=== WHAT YOU HAVE TO DO ===
Nothing goes in the answer except the line that contains "Mathematical material science" and the lines after it to the end of the material below, unchanged.

════

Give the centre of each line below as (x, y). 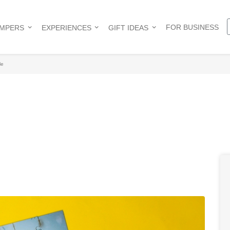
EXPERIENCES (66, 27)
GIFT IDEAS (129, 27)
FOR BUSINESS (192, 27)
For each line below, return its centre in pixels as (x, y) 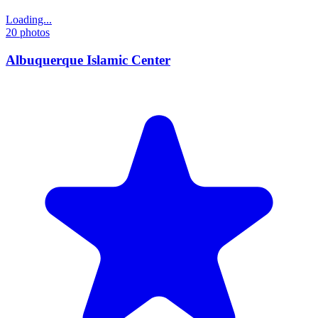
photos (33, 32)
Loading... (29, 19)
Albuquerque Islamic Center (88, 60)
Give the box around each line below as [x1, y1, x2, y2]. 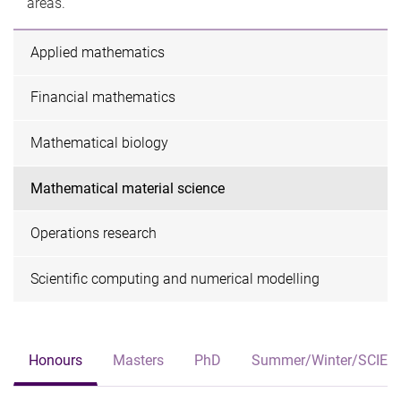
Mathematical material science [30, 179, 226, 197]
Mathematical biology [30, 133, 169, 151]
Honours [29, 351, 82, 369]
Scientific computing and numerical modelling [30, 269, 320, 287]
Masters [113, 351, 164, 369]
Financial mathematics [30, 89, 176, 107]
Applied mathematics [30, 43, 166, 61]
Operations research [30, 225, 158, 243]

════

=== SOLUTION FOR THIS EXERCISE ===
Mathematical material science [30, 179, 226, 197]
Mathematical biology [30, 133, 169, 151]
Honours [29, 351, 82, 369]
Scientific computing and numerical modelling [30, 269, 320, 287]
Masters [113, 351, 164, 369]
Financial mathematics [30, 89, 176, 107]
Applied mathematics [30, 43, 166, 61]
Operations research [30, 225, 158, 243]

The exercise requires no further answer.